Discussion in 'Basses [BG]' started by honza992, Jan 25, 2006.

  1. honza992

    honza992 Supporting Member

    Jan 25, 2006
    Nottingham, UK
    Can anyone enlighten me as to why the Fender Jazz is the shape it is? I'm assuming the asymetrical body serves a purpose rather than being purely aesthetic?
  2. shnapper


    May 1, 2005
    Interesting question, SO!! I did a search on the WWW and found this. Not really in depth on the actually shape, but the history is all there for you, Enjoy................


    The instrument is a descendant of the double bass (a cousin of the violin and viola da gamba) and shares design attributes of the electric guitar and features in common with a range of other bass instruments. Electric basses may be fretted or fretless, although fretted basses are more common.

    The electric bass, in contrast to the upright bass (or double bass), is played while being held horizontally across the body. Unlike the double bass, it is not played with a bow; instead it is usually plucked with the fingers (and sometimes also the thumb) or a plectrum (pick).

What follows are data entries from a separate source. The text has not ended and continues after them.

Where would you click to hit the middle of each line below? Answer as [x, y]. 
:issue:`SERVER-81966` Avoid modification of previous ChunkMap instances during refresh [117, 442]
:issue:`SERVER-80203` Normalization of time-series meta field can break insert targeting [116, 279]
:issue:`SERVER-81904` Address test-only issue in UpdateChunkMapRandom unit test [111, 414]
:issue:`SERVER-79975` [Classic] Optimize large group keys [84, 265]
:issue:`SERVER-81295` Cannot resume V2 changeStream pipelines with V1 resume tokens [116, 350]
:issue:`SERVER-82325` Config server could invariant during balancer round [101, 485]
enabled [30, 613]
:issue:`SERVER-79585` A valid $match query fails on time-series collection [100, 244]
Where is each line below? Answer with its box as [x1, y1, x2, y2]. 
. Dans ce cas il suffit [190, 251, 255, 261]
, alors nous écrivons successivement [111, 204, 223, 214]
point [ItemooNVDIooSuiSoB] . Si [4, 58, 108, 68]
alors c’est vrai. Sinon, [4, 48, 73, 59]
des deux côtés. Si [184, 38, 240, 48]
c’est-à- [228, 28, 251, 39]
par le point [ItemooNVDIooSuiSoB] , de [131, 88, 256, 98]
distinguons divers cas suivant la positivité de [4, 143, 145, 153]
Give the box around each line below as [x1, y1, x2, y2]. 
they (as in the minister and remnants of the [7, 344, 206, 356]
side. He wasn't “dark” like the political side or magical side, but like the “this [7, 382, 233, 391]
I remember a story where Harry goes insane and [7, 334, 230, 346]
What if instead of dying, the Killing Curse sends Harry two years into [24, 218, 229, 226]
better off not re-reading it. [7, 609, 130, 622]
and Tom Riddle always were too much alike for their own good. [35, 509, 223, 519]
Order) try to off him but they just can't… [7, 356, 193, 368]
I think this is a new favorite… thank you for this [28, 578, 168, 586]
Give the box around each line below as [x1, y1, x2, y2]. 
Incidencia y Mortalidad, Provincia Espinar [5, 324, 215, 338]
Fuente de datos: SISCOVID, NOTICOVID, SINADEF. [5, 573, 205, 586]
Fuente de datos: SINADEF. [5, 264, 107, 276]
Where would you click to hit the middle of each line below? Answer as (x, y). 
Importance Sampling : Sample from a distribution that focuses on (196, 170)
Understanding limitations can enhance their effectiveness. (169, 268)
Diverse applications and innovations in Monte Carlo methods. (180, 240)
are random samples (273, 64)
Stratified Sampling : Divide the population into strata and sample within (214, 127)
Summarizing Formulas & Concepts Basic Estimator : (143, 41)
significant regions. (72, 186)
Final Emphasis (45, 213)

    In electric basses, as with the electric guitar, the vibrations of the instrument's metal strings within the magnetic field of the permanent magnets in the pickups (pickups), produce small variations in the magnetic flux threading the coils of the pickups. This in turn produces small electrical voltages in the coils. These low-level signals are then amplified and played through a speaker. A less common variant of pickup uses one or more piezoelectric elements usually in the bridge assembly directly to sense the mechanical vibrations of the strings. Various electronic components, and the configuration of the amplifier and speaker, can be used to alter the basic sound of the instrument.

    The electric bass is the standard bass instrument in many musical genres, including country, jazz, many flavors of rock and roll, soul, funk, and modern orchestral music.


    There is much debate among musicians and fans of the instrument about what to call the instrument. While "bass guitar" (pronounced "base") is, generally speaking, a more common term among non-musicians, others prefer "electric bass guitar," "electric bass," or simply "bass." Many are happy to use the terms interchangeably but some express a strong preference for one or other of them.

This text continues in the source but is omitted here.